Required action: In the records below, some lines contain the word "requirements". Copy each of them.

(Records from a data source)
——
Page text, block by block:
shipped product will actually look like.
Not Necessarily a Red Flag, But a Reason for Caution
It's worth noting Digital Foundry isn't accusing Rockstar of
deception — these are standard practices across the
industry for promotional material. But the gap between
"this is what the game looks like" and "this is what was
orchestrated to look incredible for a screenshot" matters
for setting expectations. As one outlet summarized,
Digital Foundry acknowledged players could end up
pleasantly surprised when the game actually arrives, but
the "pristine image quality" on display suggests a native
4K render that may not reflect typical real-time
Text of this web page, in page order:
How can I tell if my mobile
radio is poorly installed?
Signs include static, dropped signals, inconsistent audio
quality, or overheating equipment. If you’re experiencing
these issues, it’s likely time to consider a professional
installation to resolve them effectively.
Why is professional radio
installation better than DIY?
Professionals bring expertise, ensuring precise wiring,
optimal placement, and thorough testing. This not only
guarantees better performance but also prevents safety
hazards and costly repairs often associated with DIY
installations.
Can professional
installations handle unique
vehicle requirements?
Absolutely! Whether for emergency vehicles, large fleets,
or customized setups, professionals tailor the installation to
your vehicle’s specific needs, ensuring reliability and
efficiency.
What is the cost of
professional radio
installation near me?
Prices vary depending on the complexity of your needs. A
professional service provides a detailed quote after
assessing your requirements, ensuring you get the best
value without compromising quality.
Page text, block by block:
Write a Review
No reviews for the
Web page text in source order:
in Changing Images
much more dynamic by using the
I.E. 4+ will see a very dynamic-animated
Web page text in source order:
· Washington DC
——
Your response:
vehicle requirements?
assessing your requirements, ensuring you get the best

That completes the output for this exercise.